L’Anse aux Meadows National Historic Site, sull’isola di Terranova, l’unico insediamento normanno giunto fino a noi, e primo nucleo europeo nelle Americhe, dichiarato Patrimonio dell’UNESCO.

Il villaggio di pescatori di Lunenburg, in Nova Scotia, fondato nel 1753 per un piano di colonizzazione britannico che coinvolse però immigrati tedeschi, svizzeri e francesi, dichiarato Patrimonio UNESCO.

L’avveniristico centro urbano di Toronto, dominato dalla CN Tower, la torre per le telecomunicazioni, eretta nel 1976, che con i suoi 553 metri è la più alta al mondo nel suo genere.

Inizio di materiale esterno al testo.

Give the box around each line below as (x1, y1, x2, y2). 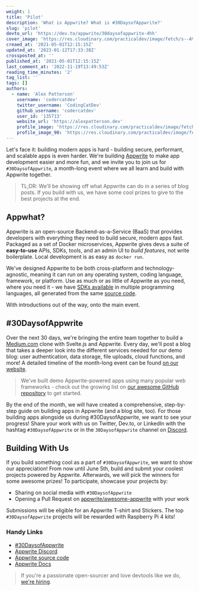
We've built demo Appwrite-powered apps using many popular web (20, 377, 186, 384)
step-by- (164, 401, 186, 408)
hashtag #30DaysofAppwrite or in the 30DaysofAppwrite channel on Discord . (6, 426, 188, 433)
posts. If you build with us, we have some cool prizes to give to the (20, 189, 184, 196)
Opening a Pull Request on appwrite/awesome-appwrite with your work (14, 495, 190, 503)
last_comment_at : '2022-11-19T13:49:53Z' (6, 63, 110, 70)
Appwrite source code (14, 554, 69, 561)
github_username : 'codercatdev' (17, 108, 97, 114)

La capitale Ottawa, estesa su un’ansa verdeggiante dell’omonimo fiume, da cui si diparte il Rideau Canal, via acquatica artificiale costruita nel 1832 dagli Inglesi per precauzione contro gli Stati Uniti, Patrimonio UNESCO che taglia il centro storico. La città è dominata dalla Parliament Hill, con i maestosi edifici del Parlamento canadese, eretti tra metà 800 e primo ventennio del 900 in stile neogotico-eclettico (East Block, Central Block con la Peace Tower e West Block).

Churchill, sull’enorme Baia di Hudson, ideale per avvistare gli orsi polari.

La cintura ecologica del Canadian Rocky Mountain Parks, tra Alberta e British Columbia, Patrimonio UNESCO composto da quattro Parchi Nazionali che tutelano vette scenografiche, ghiacciai immensi, laghi diafani, boschi impenetrabili, e un’eccezionale fauna: il Banff National Park, famoso grazie all’omonima, rinomata località di villeggiatura, e ai numerosi specchi d’acqua, tra cui il Lake Moraine, tra i più fotografati del Canada; lo Jasper National Park, attraversato dalla spettacolare Icefields Parkway; il Kootenay National Park e lo Yoho National Park, nei cui confini rientra l’Argillite di Burgess, imponente affioramento tempestato di fossili di remoti fondali oceanici.

Vancouver, sulla costa del Pacifico, città dall’altissima qualità della vita, ricca di verde (si segnalano i giardini Queen Elizabeth), negozi e grattacieli.

Waterton Lakes National Park, proseguimento in Alberta del Glacier National Park del Montana, che nel complesso formano un Parco della Pace internazionale dichiarato Biosfera dell’UNESCO.